I confess that I knew next to nothing about schizophrenia when a loved one was diagnosed with this condition. Since then, I have found that there are a lot of myths and misconceptions about this mental health disorder.

Understanding the meaning of “psychosis” and “psychotic”

Psychosis is one of the main characteristics of schizophrenia. This word is actually a medical term for a specific state of mind in which people lose touch with reality and experience auditory and visual hallucinations, delusions, and paranoia. The term “psychotic” should not be used in place of words like “crazy.”

I have seen my loved one tell someone in a story about an accident she was in with a relative. I asked the relative about it and found out that the incident never happened.

This condition is not common: Schizophrenia affects approximately one percent of the general population, according to the National Institute of Mental Health (NIMH). It can happen to anyone.

Schizophrenia is split personalities: Many people have the mistaken belief that schizophrenia is the same as split personalities, also known as dissociative identity disorder. These two conditions are very different. Schizophrenia, which means “of two minds” in Latin, is actually a chemical imbalance in the brain, a split that causes delusions, hallucinations, and/or paranoia. Schizophrenic individuals may hear voices in their head, and see people and things who are not there.

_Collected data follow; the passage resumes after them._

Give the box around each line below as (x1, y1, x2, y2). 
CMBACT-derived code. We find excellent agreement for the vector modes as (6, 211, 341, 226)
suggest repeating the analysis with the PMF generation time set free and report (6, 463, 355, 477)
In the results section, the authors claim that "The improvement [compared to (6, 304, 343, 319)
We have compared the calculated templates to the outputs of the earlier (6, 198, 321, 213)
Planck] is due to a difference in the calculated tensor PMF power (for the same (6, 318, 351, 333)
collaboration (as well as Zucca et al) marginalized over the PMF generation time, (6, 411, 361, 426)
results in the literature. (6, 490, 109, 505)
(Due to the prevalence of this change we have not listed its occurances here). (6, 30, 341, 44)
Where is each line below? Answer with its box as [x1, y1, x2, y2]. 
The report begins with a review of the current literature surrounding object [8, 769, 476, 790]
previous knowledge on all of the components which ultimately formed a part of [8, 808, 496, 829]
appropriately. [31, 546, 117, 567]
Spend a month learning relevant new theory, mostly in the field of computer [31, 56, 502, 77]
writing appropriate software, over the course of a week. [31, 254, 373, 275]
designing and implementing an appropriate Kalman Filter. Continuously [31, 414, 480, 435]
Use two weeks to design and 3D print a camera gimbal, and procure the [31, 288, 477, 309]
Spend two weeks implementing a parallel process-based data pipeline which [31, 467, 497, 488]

Mentally ill people are violent: When violent acts like mass shootings or massacres are covered in the media, they tend to blame the acts on mental illness. This belief contributes to people’s fear of mentally ill people and add to the stigma that keeps people suffering from mental health disorders from seeking help. In actuality, people with severe mental illness are more likely to be victims of crime rather than perpetrators.

Most people with mental illness are not violent. Even when symptoms of schizophrenia go untreated, people with this condition are more likely to withdraw from people than to lash out, says the Child Mind Institute. They are more likely to isolate themselves and want to be left alone.

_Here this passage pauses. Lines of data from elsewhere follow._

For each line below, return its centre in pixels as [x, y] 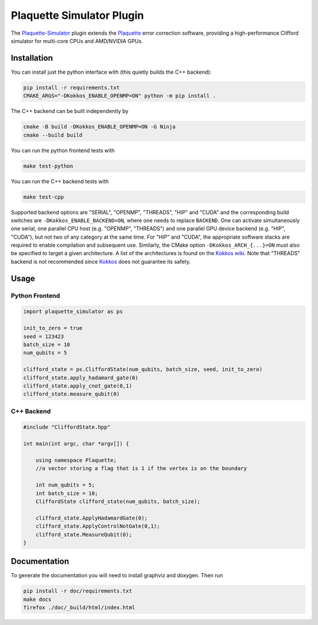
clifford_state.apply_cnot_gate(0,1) [78, 386]
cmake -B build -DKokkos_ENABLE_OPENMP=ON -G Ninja [100, 127]
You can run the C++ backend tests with [60, 181]
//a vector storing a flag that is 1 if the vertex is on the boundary [141, 469]
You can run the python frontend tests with [63, 150]
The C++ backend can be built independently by [70, 111]
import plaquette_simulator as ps [73, 312]
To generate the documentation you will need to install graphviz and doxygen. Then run [117, 576]
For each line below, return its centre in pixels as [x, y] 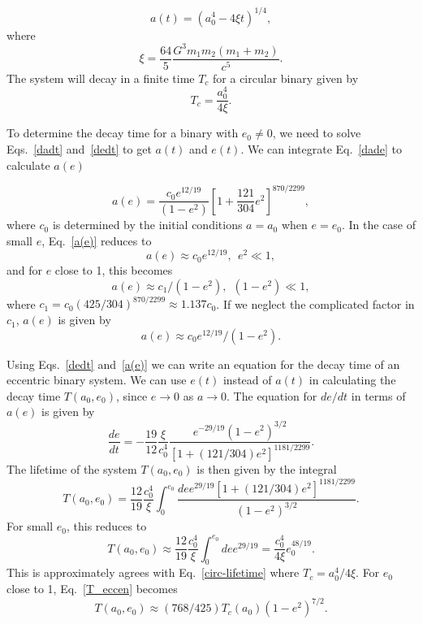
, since [132, 395]
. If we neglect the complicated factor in [315, 303]
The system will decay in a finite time [101, 78]
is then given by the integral [267, 468]
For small [30, 526]
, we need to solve [317, 133]
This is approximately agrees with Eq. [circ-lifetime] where [153, 572]
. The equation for [272, 395]
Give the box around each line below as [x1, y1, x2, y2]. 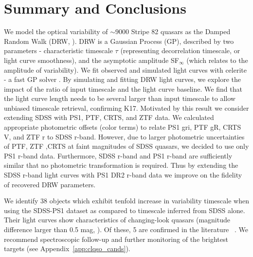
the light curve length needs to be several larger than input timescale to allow [4, 93, 235, 103]
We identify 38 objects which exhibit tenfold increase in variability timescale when [4, 196, 249, 206]
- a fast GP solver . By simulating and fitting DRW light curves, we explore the [4, 74, 241, 84]
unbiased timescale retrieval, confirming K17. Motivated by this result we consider [4, 102, 249, 113]
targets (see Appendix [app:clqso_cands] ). [4, 243, 130, 254]
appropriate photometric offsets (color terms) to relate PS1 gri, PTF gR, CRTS [4, 122, 241, 132]
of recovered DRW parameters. [4, 179, 96, 189]
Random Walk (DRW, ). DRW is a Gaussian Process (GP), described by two [4, 36, 234, 46]

Everyone has the same symptoms: Symptoms vary greatly from person to person. There are a number of different types of schizophrenia. Some people only experience psychosis, while others have paranoia, delusions, or hallucinations. There are common symptoms, but each person experiences them differently.

This condition is a sign of weakness: Some people look at mental weakness a sign of moral weakness and the mentally ill should just “get over it.” In reality, this condition is a complex disorder with many physical components such as genetic factors and a chemical imbalance in the brain. This condition is not just a bad case of nerves that is cured by getting some rest. Mentally ill people do experience a lot of anxiety, especially when they are hearing voices or are feeling paranoid.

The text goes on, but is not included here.